0rpc / zerorpc-python

zerorpc for python
http://www.zerorpc.io
Other
3.17k stars 378 forks source link

gevent_zeromq bug triggered when zerorpc does not run in the main thread #224

Open Overv opened 4 years ago

Overv commented 4 years ago

If I run the server or client in a thread other than the main thread, it seems to trigger the missing event bug:

import zerorpc
import threading
import time

def run_server():
    class HelloRPC:
        def hello(self, name, age):
            return f"Hello, {name} of age {age}"

    s = zerorpc.Server(HelloRPC())
    s.bind("tcp://0.0.0.0:1234")
    s.run()

# Start server in background
server_thread = threading.Thread(target=run_server)

server_thread.daemon = True
server_thread.start()

# Run client
c = zerorpc.Client("tcp://127.0.0.1:1234")

for _ in range(2):
    print(c.hello("Thread", 1234))
    time.sleep(2)

Output:

$ python experiments/rpc_threading/gevent_bug.py
Hello, Thread of age 1234
/!\ gevent_zeromq BUG /!\ catching up after missing event (RECV) /!\
Hello, Thread of age 1234

How do I fix this? Shouldn't it work fine since the client and server both have their own thread-local event loop with gevent?

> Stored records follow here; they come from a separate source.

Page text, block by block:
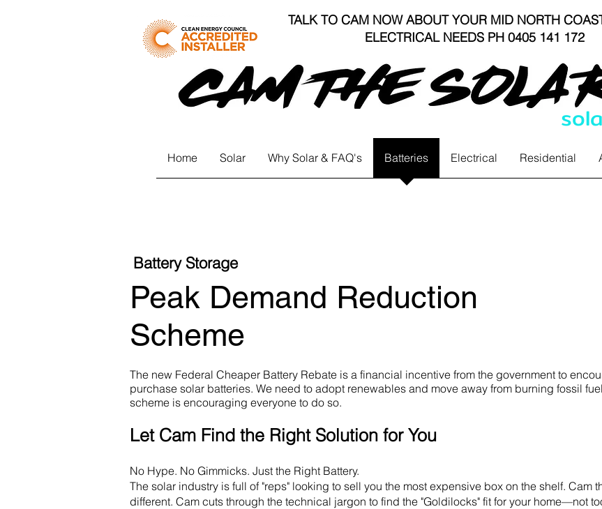
Home Solar Why Solar & FAQ's Batteries Electrical Residential
TALK TO CAM NOW ABOUT YOUR MID NORTH
ELECTRICAL NEEDS PH 0405 141 172
Battery Storage
Peak Demand Reduction
Scheme
The new Federal Cheaper Battery Rebate is a financial incentive from the government to
purchase solar batteries. We need to adopt renewables and move away from burning fossil
scheme is encouraging everyone to do so.
Let Cam Find the Right Solution for You
No Hype. No Gimmicks. Just the Right Battery.
The solar industry is full of "reps" looking to sell you the most expensive box on the shelf. Cam
different. Cam cuts through the technical jargon to find the "Goldilocks" fit for your home—not
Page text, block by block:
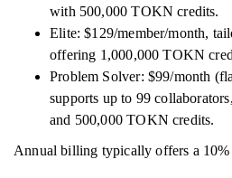
with 500,000 TOKN credits.
Elite: $129/member/month,
offering 1,000,000 TOKN
Problem Solver: $99/month
supports up to 99
and 500,000 TOKN credits.
Annual billing typically offers a 10%
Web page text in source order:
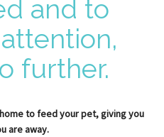
and to
further.
to feed your pet, giving you
are away.
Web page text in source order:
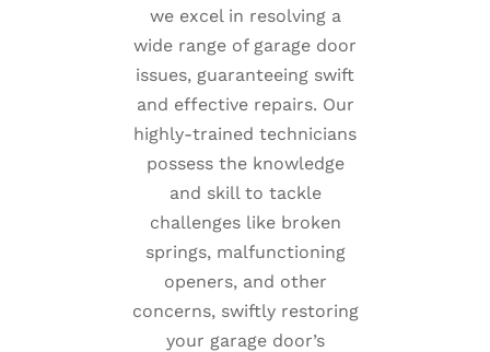
we excel in resolving a
wide range of garage door
issues, guaranteeing swift
and effective repairs. Our
highly-trained technicians
possess the knowledge
and skill to tackle
challenges like broken
springs, malfunctioning
openers, and other
concerns, swiftly restoring
your garage door’s
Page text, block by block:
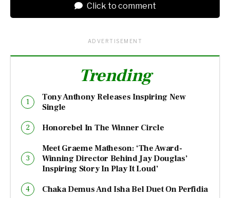
Click to comment
ADVERTISEMENT
Trending
Tony Anthony Releases Inspiring New
Single
Honorebel In The Winner Circle
Meet Graeme Matheson: ‘The Award-
Winning Director Behind Jay Douglas’
Inspiring Story In Play It Loud’
Chaka Demus And Isha Bel Duet On Perfidia
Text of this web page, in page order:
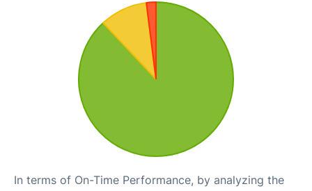
In terms of On-Time Performance, by analyzing the
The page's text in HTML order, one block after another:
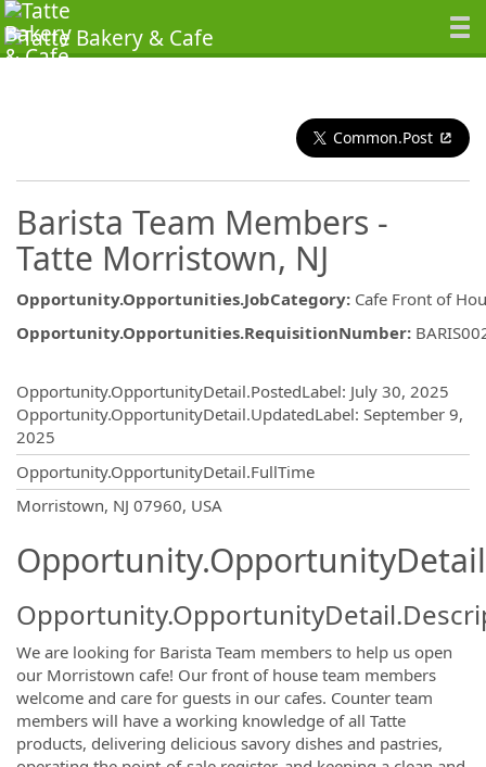
Common.Post
Barista Team Members -
Tatte Morristown, NJ
Opportunity.Opportunities.JobCategory: Cafe Front of
Opportunity.Opportunities.RequisitionNumber:
Opportunity.OpportunityDetail.PostedLabel: July 30, 2025
Opportunity.OpportunityDetail.UpdatedLabel: September 9,
2025
Opportunity.OpportunityDetail.FullTime
Morristown, NJ 07960, USA
We are looking for Barista Team members to help us open
our Morristown cafe! Our front of house team members
welcome and care for guests in our cafes. Counter team
members will have a working knowledge of all Tatte
products, delivering delicious savory dishes and pastries,
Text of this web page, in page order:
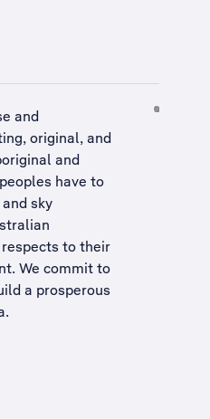
and
original, and
and
have to
sky
to their
We commit to
a prosperous
.
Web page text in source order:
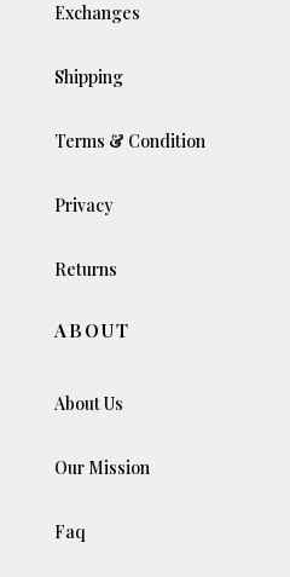
Exchanges
Shipping
Terms & Condition
Privacy
Returns
ABOUT
About Us
Our Mission
Faq
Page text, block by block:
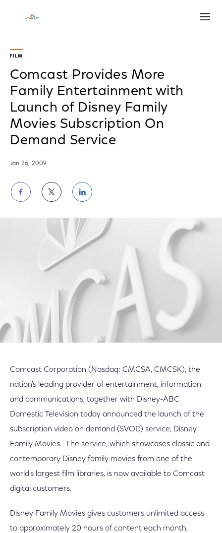
FILM
Comcast Provides More
Family Entertainment with
Launch of Disney Family
Movies Subscription On
Demand Service
Jan 26, 2009
Share
on
Facebook
Share
on
Twitter
Share
on
LinkedIn
Comcast Corporation (Nasdaq: CMCSA, CMCSK), the
nation's leading provider of entertainment, information
and communications, together with Disney-ABC
Domestic Television today announced the launch of the
subscription video on demand (SVOD) service, Disney
Family Movies. The service, which showcases classic and
contemporary Disney family movies from one of the
world's largest film libraries, is now available to Comcast
digital customers.
Disney Family Movies gives customers unlimited access
to approximately 20 hours of content each month,

bombela commented 4 years ago

Using threads with gevent is a dangerous game. In your case, you are sharing the zerorpc context across threads. You should instantiate a new zerorpc.Context per thread, and pass it to zerorpc.Client/Server explicitly.

The missed event warning normally occurs because there is a race condition when waiting for events on the zmq socket. The reason is the zmq socket is edge triggered, and not level triggered. zerorpc has to be waiting for an event before it is delivered, otherwise, it will be missed. There is this small window of time were it is possible to miss the event. zerorpc detects missed events by periodically checking the status of the zmq socket. The time between checks translates to a latency penalty on missed events.

Overv commented 4 years ago

Thanks for the quick response! Unfortunately even with a context per thread I do run into issues with gevent (like the dreaded LoopExit exception). Perhaps it's due to threads unexpectedly shutting down because I use it in combination with fusepy. I will go ahead and experiment more :)

Would it be possible to change zerorpc to not use gevent or is it a critical component for its functionality?